_Aim of the task_.
Nothing but the text should be carried over: reproduce all the data exactly and leave out every image.

Records drawn from a dataset
▼
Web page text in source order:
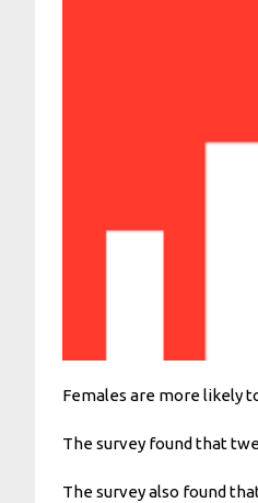
Females are more likely
The survey found that
The survey also found
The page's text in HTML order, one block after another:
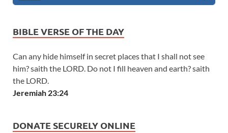
BIBLE VERSE OF THE DAY
Can any hide himself in secret places that I shall not see
him? saith the LORD. Do not I fill heaven and earth? saith
the LORD.
Jeremiah 23:24
DONATE SECURELY ONLINE
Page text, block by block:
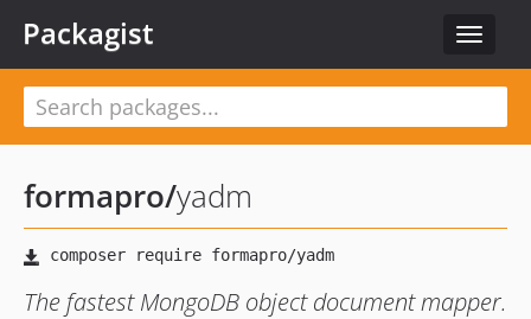
Toggle
Packagist
formapro/yadm
The fastest MongoDB object document mapper.
▲
_Response to this task_.
Web page text in source order:
Females are more likely
The survey found that
The survey also found
The page's text in HTML order, one block after another:
BIBLE VERSE OF THE DAY
Can any hide himself in secret places that I shall not see
him? saith the LORD. Do not I fill heaven and earth? saith
the LORD.
Jeremiah 23:24
DONATE SECURELY ONLINE
Page text, block by block:
Toggle
Packagist
formapro/yadm
The fastest MongoDB object document mapper.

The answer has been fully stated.